# Entries supplied
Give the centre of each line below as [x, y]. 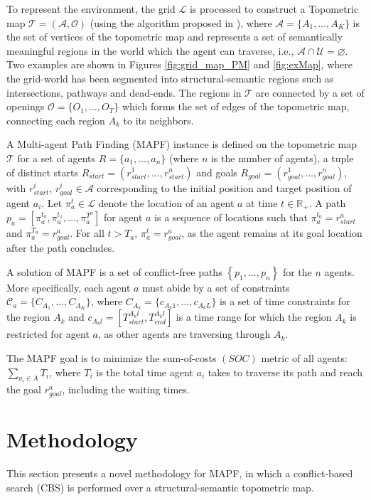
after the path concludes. [61, 248]
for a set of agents [56, 158]
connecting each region [56, 120]
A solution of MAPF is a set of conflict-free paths [114, 271]
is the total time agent [145, 372]
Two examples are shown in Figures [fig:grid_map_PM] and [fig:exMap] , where [179, 64]
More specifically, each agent [69, 287]
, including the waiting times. [126, 389]

# Instructions to follow
Leave out the pictures and copy the rest of the material above exactly.

# Answer to the exercise
Give the centre of each line below as [x, y]. 
after the path concludes. [61, 248]
for a set of agents [56, 158]
connecting each region [56, 120]
A solution of MAPF is a set of conflict-free paths [114, 271]
is the total time agent [145, 372]
Two examples are shown in Figures [fig:grid_map_PM] and [fig:exMap] , where [179, 64]
More specifically, each agent [69, 287]
, including the waiting times. [126, 389]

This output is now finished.